After his brief appearance with the Rangers, Kwong – nicknamed The China Clipper – went on to play several seasons with the Valleyfield Braves of the Quebec Senior Hockey League, drawing praise from a man who would go to become one of the all-time greatest players in NHL history.
“Larry made his wing men look good because he was a great passer. He was doing what a centre man is supposed to do,” said Jean Beliveau, who played in the league before going on to a Hall of Fame career with the NHL’s Montreal Canadiens.
Kwong also played in England and Switzerland, where he also coached.
Kwong’s story was immortalized in a pair of films.
He was part of the documentary Lost Years, which had its world premier at the Towne Theatre in Vernon in 2011. Lost Years ventures into history to the sites of lost Chinatowns around the country, uncovering past injustices, such as the treatment of Chinese immigrant workers on Canada’s railways, and follows the reverberations to the present day.
The film features exclusive footage of Kwong, who fondly recalls his hometown, with memories of skating on the frozen road that is now Coldstream Avenue in what was then Vernon’s Chinatown.
Kwong’s father came to Canada in 1882, seeking fortune in the gold fields of Cherry Creek.
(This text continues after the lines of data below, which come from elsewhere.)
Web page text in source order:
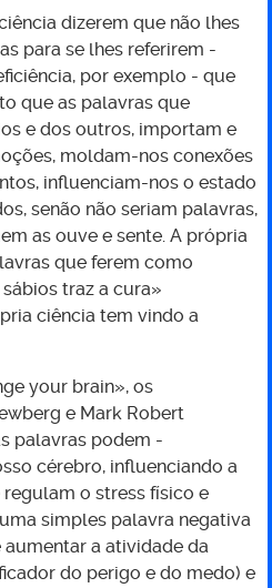
dizerem que não lhes
para se lhes referirem -
por exemplo - que
que as palavras que
e dos outros, importam e
moldam-nos conexões
influenciam-nos o estado
senão não seriam palavras,
as ouve e sente. A própria
que ferem como
traz a cura»
ciência tem vindo a
your brain», os
e Mark Robert
palavras podem -
cérebro, influenciando a
o stress físico e
simples palavra negativa
a atividade da
do perigo e do medo) e
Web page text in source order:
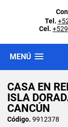
Tel.
Cel.
MENÚ
CASA EN
ISLA
CANCÚN
Código. 9912378
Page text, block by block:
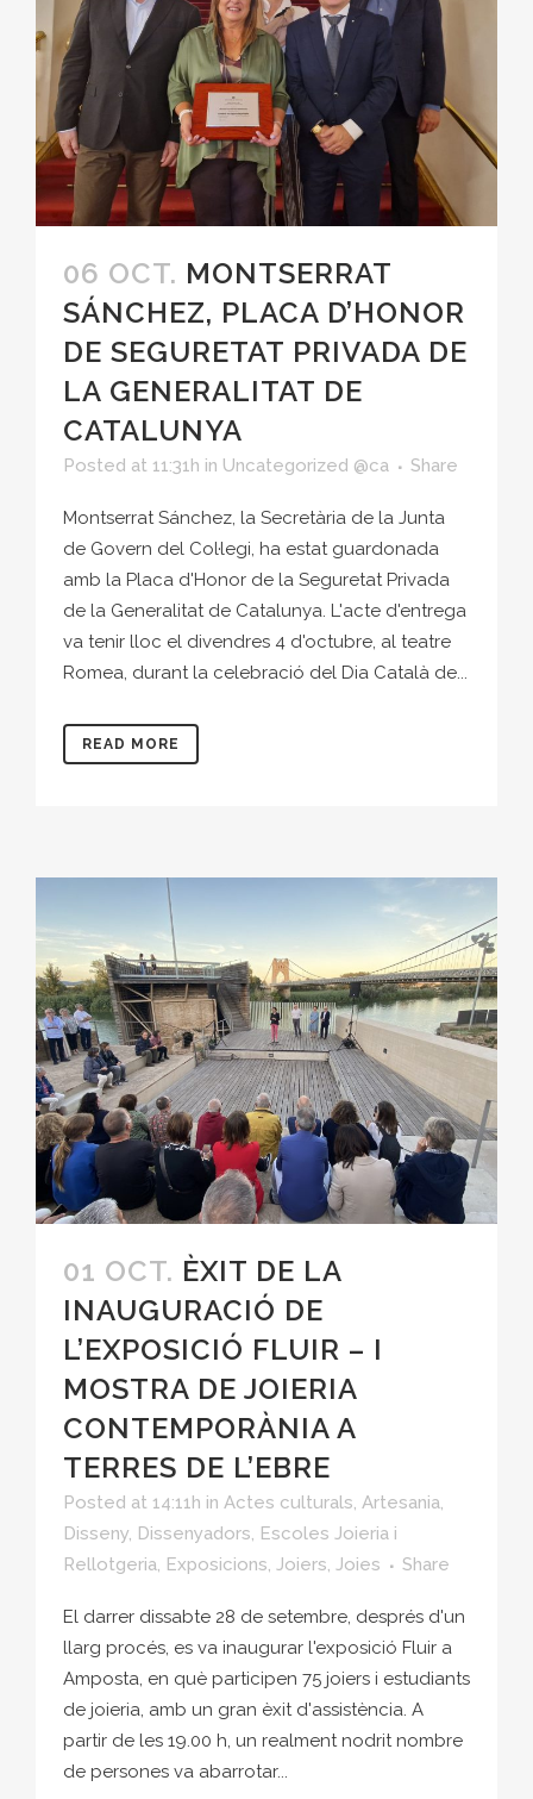
06 OCT. MONTSERRAT
SÁNCHEZ, PLACA D’HONOR
DE SEGURETAT PRIVADA DE
LA GENERALITAT DE
CATALUNYA
Posted at 11:31h in Uncategorized @ca Share
Montserrat Sánchez, la Secretària de la Junta
de Govern del Col·legi, ha estat guardonada
amb la Placa d'Honor de la Seguretat Privada
de la Generalitat de Catalunya. L'acte d'entrega
va tenir lloc el divendres 4 d'octubre, al teatre
Romea, durant la celebració del Dia Català de...
READ MORE
01 OCT. ÈXIT DE LA
INAUGURACIÓ DE
L’EXPOSICIÓ FLUIR – I
MOSTRA DE JOIERIA
CONTEMPORÀNIA A
TERRES DE L’EBRE
Posted at 14:11h in Actes culturals, Artesania,
Disseny, Dissenyadors, Escoles Joieria i
Rellotgeria, Exposicions, Joiers, Joies Share
El darrer dissabte 28 de setembre, després d'un
llarg procés, es va inaugurar l'exposició Fluir a
Amposta, en què participen 75 joiers i estudiants
de joieria, amb un gran èxit d'assistència. A
partir de les 19.00 h, un realment nodrit nombre
de persones va abarrotar...

Eventually settling in Vernon, he ran a grocery store from 1895 until his death in 1929, when Larry was only five. The second youngest of 15 siblings, Kwong eventually moved to Alberta in the mid-1940s in the midst of his trailblazing career.
Soon championed to have Kwong’s story told on a global level.
“I picked up on Larry Kwong’s story when I moved to Vernon from Ontario three years ago. I always had an interest in hockey and my grandfather, who was also a fan, told me about Larry,” said Soon in a 2011 interview with The Morning Star.
“When I looked into it, I was frustrated that there were hardly any tributes to him. He broke the colour barrier 10 years before the first black player came on the scene, but he was ignored and forgotten.”
Kwong was also the star of the 45-minute documentary The Shift: The Story of the China Clipper, which had its world debut at the Okanagan College Lecture Theatre in Vernon.
New York Rangers scout Ernie Gare Jr. of Vernon presented Kwong with a numbered and lettered New York jersey, courtesy of Ranger president and GM Glen Sather.
Kwong was twice featured on Rogers Sportnet’s Hometown Hockey broadcasts, once in 2017, when Hometown Hockey stopped in Vernon, and earlier this year when Hometown Hockey broadcast from Calgary.
Kwong was inducted into the Okanagan Sports Hall of Fame at Kal Tire Place in 2011, and the B.C. Sports Hall of Fame in 2013.